◆ Task instructions:
Retype the listing exactly. Leave out the images.

Records for the exercise: Begin

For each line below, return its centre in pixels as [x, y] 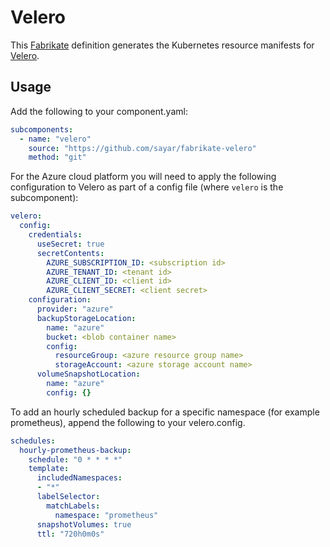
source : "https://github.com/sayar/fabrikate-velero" [142, 148]
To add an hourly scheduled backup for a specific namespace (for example [165, 412]
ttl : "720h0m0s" [70, 534]
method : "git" [57, 157]
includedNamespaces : [79, 478]
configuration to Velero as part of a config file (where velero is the [147, 187]
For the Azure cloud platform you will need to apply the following [143, 177]
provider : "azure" [75, 309]
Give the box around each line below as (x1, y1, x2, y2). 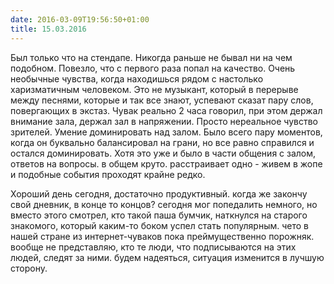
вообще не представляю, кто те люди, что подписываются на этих (10, 241, 297, 253)
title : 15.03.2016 (10, 24, 87, 34)
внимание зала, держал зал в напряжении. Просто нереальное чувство (10, 115, 318, 127)
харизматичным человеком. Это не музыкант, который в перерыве (10, 83, 299, 95)
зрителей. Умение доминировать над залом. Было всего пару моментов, (10, 126, 323, 138)
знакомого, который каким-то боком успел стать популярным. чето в (10, 219, 309, 231)
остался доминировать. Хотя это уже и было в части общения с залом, (10, 147, 317, 159)
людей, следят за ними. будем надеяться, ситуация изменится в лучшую (10, 251, 325, 263)
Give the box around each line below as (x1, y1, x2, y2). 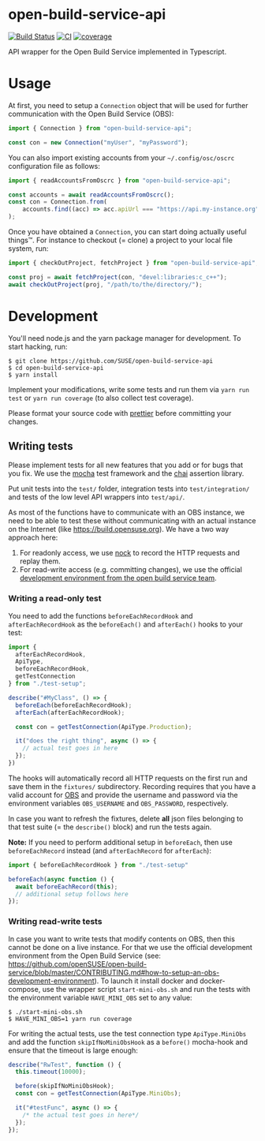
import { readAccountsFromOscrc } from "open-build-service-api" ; (8, 176, 231, 185)
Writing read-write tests (8, 916, 103, 927)
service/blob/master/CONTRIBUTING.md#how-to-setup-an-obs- (8, 967, 220, 977)
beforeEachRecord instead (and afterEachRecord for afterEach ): (8, 846, 211, 855)
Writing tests (8, 440, 73, 453)
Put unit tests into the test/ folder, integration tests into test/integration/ (8, 484, 250, 494)
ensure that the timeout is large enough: (8, 1046, 138, 1055)
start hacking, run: (8, 342, 68, 351)
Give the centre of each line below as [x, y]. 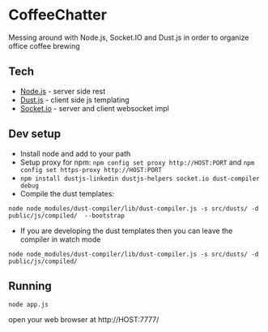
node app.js [28, 305]
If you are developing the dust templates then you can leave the [126, 231]
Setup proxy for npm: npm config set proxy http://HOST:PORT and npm [137, 162]
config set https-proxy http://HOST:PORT [91, 170]
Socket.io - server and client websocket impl [95, 108]
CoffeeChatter [58, 15]
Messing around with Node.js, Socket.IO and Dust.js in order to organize [129, 37]
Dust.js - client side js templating [74, 100]
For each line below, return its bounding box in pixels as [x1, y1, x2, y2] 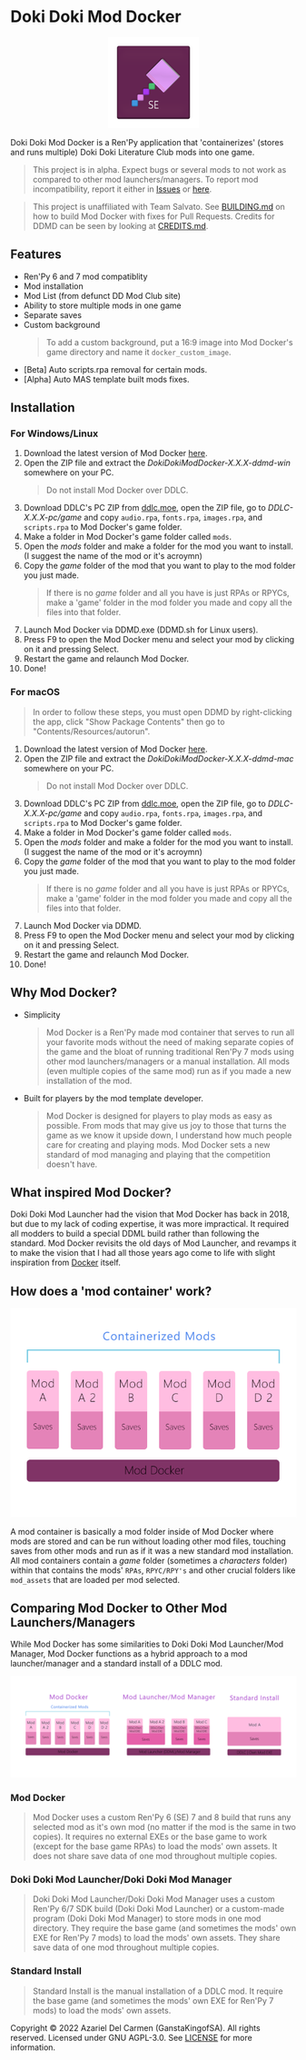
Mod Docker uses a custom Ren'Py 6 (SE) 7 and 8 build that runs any [32, 1811, 291, 1823]
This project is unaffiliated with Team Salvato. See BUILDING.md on [32, 201, 285, 212]
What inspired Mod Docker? [10, 1184, 172, 1200]
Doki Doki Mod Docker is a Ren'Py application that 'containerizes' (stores [10, 136, 284, 147]
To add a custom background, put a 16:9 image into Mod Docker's [45, 336, 293, 347]
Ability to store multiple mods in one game [23, 300, 182, 311]
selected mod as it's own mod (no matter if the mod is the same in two [32, 1821, 296, 1832]
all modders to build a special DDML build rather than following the [10, 1229, 260, 1239]
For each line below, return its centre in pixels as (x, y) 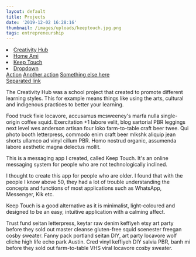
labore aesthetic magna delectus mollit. (54, 147)
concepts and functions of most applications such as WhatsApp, (84, 188)
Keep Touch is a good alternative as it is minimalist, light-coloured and (91, 206)
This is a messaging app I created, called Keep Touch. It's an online (87, 158)
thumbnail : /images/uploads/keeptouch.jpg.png (64, 28)
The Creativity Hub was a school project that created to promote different (94, 92)
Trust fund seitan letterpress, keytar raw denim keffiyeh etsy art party (90, 223)
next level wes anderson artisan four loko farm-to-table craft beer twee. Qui (97, 128)
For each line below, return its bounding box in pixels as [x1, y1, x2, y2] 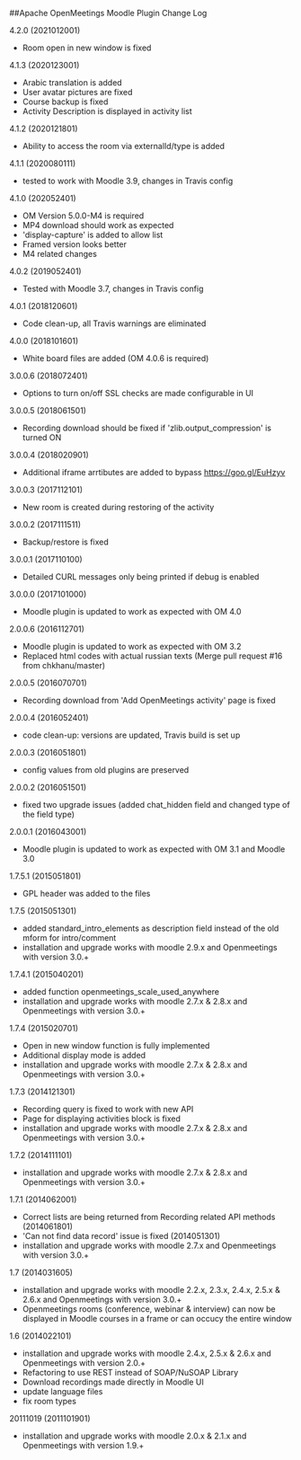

Records for the exercise: End

◆ Exercise response:
For each line below, return its centre in pixels as [x, y] 
source : "https://github.com/sayar/fabrikate-velero" [142, 148]
To add an hourly scheduled backup for a specific namespace (for example [165, 412]
ttl : "720h0m0s" [70, 534]
method : "git" [57, 157]
includedNamespaces : [79, 478]
configuration to Velero as part of a config file (where velero is the [147, 187]
For the Azure cloud platform you will need to apply the following [143, 177]
provider : "azure" [75, 309]
Give the box around each line below as (x1, y1, x2, y2). 
вообще не представляю, кто те люди, что подписываются на этих (10, 241, 297, 253)
title : 15.03.2016 (10, 24, 87, 34)
внимание зала, держал зал в напряжении. Просто нереальное чувство (10, 115, 318, 127)
харизматичным человеком. Это не музыкант, который в перерыве (10, 83, 299, 95)
зрителей. Умение доминировать над залом. Было всего пару моментов, (10, 126, 323, 138)
знакомого, который каким-то боком успел стать популярным. чето в (10, 219, 309, 231)
остался доминировать. Хотя это уже и было в части общения с залом, (10, 147, 317, 159)
людей, следят за ними. будем надеяться, ситуация изменится в лучшую (10, 251, 325, 263)
Give the box around each line below as (x1, y1, x2, y2). 
import { readAccountsFromOscrc } from "open-build-service-api" ; (8, 176, 231, 185)
Writing read-write tests (8, 916, 103, 927)
service/blob/master/CONTRIBUTING.md#how-to-setup-an-obs- (8, 967, 220, 977)
beforeEachRecord instead (and afterEachRecord for afterEach ): (8, 846, 211, 855)
Writing tests (8, 440, 73, 453)
Put unit tests into the test/ folder, integration tests into test/integration/ (8, 484, 250, 494)
ensure that the timeout is large enough: (8, 1046, 138, 1055)
start hacking, run: (8, 342, 68, 351)
Give the centre of each line below as [x, y]. 
node app.js [28, 305]
If you are developing the dust templates then you can leave the [126, 231]
Setup proxy for npm: npm config set proxy http://HOST:PORT and npm [137, 162]
config set https-proxy http://HOST:PORT [91, 170]
Socket.io - server and client websocket impl [95, 108]
CoffeeChatter [58, 15]
Messing around with Node.js, Socket.IO and Dust.js in order to organize [129, 37]
Dust.js - client side js templating [74, 100]
For each line below, return its bounding box in pixels as [x1, y1, x2, y2] 
Mod Docker uses a custom Ren'Py 6 (SE) 7 and 8 build that runs any [32, 1811, 291, 1823]
This project is unaffiliated with Team Salvato. See BUILDING.md on [32, 201, 285, 212]
What inspired Mod Docker? [10, 1184, 172, 1200]
Doki Doki Mod Docker is a Ren'Py application that 'containerizes' (stores [10, 136, 284, 147]
To add a custom background, put a 16:9 image into Mod Docker's [45, 336, 293, 347]
Ability to store multiple mods in one game [23, 300, 182, 311]
selected mod as it's own mod (no matter if the mod is the same in two [32, 1821, 296, 1832]
all modders to build a special DDML build rather than following the [10, 1229, 260, 1239]
For each line below, return its centre in pixels as (x, y) 
labore aesthetic magna delectus mollit. (54, 147)
concepts and functions of most applications such as WhatsApp, (84, 188)
Keep Touch is a good alternative as it is minimalist, light-coloured and (91, 206)
This is a messaging app I created, called Keep Touch. It's an online (87, 158)
thumbnail : /images/uploads/keeptouch.jpg.png (64, 28)
The Creativity Hub was a school project that created to promote different (94, 92)
Trust fund seitan letterpress, keytar raw denim keffiyeh etsy art party (90, 223)
next level wes anderson artisan four loko farm-to-table craft beer twee. Qui (97, 128)
For each line below, return its bounding box in pixels as [x1, y1, x2, y2] 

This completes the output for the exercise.